Short Term Loans vs Payday Loans

Short term loans vs payday loans – there are a lot of choices out there for you if you want to borrow money and pay it back quickly. The main difference between short term loans and payday loans is usually the number of repayments you make. In general terms, you usually pay back a payday loan about a month or two after you take out the money – in lump payments. With short term credit, you could pay your loan back from two to twelve months. However, this is not always the case and there is a lot of overlap between the two products nowadays.

So, what is right for you? Here is our guide to what you can expect from short term loans and payday loans.

Short Term Loans vs Payday Loans – Differences in Application Process

If you are looking to take our a payday or short term loan, the application process is really similar. They will want you to answer a few short questions about yourself. In general, what they are looking for is that:

  • You are 18 years or older
  • You are a UK resident
  • You have a British bank account and/or you have a debit card from which they can take your repayments
  • You have got a job and you are earning £500 a month or more
  • You have a mobile phone they can contact you on

Lenders will also need some idea of what your monthly expenses are. With that information, they will be able to work out whether you can make the repayments on the due dates.

Will a lender contact my boss to check where I work? In many cases, no. They will use third party companies to check who your employer is and that you are on the payroll. Some may wish to contact your boss though. If that is something you do not want, ask them about their policy on this before you apply.

Will You Wait Longer For a Short Term Loan to Reach Your Account?

Payday and short term loans are designed to cover your emergencies. If you find yourself taking out short term loan after short term loan, it is best to seek advice because that is not what short term loans are designed for.

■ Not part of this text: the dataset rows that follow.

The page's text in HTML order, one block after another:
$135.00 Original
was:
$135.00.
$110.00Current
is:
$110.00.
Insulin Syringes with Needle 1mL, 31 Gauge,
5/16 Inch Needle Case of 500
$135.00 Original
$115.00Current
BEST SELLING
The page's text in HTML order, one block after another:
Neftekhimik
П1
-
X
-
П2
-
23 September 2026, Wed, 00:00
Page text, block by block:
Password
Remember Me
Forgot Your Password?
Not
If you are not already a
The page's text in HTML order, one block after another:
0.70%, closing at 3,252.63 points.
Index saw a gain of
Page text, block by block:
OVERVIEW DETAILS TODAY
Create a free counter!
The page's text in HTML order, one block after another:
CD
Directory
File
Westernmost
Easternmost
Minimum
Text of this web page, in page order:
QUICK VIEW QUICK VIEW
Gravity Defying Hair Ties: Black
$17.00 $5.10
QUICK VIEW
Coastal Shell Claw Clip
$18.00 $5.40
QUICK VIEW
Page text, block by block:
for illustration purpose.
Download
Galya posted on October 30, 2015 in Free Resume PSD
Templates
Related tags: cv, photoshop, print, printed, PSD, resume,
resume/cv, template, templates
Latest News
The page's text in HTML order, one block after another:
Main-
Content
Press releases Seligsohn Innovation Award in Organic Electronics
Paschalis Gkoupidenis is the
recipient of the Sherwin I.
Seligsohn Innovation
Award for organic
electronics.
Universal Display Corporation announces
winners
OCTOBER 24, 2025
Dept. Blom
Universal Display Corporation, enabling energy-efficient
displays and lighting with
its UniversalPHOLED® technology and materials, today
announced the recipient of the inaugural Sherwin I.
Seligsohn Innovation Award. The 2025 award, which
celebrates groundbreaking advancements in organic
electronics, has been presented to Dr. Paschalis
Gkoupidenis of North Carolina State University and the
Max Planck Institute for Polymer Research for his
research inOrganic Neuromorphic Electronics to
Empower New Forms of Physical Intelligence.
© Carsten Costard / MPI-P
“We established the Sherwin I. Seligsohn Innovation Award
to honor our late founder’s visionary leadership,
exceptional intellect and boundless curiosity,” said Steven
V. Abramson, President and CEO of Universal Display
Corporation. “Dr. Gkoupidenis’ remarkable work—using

Who do most people take out short term loans or payday loans? Everyone’s reason is their own but mainly it is when you do not have spare cash to cover:

  • Your car breaking down when you need it for work
  • Something going wrong in your house which needs fixing straight away
  • Your wages if your employer does not pay you on time
  • A gap when you are moving jobs
  • Medical expenses
  • Funeral expenses

Lenders know you need the money in a hurry and, when they have approved your loan, your money can be in your bank account within the hour. Please be aware though that some short term loan providers and payday loan companies may need additional information before they can make a decision, so, it is always best to make yourself easily contactable and available if they want to get in touch to complete your loan application. If you have bad credit and are applying for a loan, you may need to provide additional information concerning your current circumstance.

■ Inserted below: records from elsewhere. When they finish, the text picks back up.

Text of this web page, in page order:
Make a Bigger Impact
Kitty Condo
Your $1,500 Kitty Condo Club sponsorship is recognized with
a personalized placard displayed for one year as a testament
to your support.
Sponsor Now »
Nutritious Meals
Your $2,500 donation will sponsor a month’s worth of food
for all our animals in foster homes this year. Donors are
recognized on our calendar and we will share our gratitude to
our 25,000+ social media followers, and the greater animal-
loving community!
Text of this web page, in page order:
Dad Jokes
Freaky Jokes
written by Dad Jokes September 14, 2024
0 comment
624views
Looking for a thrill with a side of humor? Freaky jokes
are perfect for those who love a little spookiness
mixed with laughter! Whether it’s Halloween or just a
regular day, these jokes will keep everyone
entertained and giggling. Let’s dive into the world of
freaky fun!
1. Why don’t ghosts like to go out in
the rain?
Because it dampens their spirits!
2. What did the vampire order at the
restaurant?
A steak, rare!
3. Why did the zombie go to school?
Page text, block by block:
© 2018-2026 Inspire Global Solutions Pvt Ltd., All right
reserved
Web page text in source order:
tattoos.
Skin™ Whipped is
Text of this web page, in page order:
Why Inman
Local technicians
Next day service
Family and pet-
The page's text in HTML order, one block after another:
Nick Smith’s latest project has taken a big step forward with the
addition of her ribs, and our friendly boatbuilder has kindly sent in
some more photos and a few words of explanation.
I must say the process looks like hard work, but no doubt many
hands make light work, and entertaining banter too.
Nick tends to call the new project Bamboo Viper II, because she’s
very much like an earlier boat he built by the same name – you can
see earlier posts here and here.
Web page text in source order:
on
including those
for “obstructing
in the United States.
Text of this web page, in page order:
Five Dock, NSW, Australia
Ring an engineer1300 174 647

Short Term Loans vs Payday Loans – Which is more expensive?

Under the law, short term loan providers and payday loan companies are not allows to charge you any more than £24 for every £100 you borrow for 30 days. With some lenders, you will pay that amount of interest. With others, it will be less.

On top of that, lenders are also not allows to charge interest and fees that total more than the loan you took out. So, if you borrow £100, you will never pay back more than £200 in total, no matter how many months you take the short term loan out over.

Most lenders change interest on a daily basis. That is important if you want to pay your loan back early. We will cover that in just a minute.


Short term loans and payday loans offer flexibility and speed. They are great for emergencies and, depending on your lender, you could even save yourself money by paying the loan back early. You also don’t have to secure any collateral against them like your home or your car.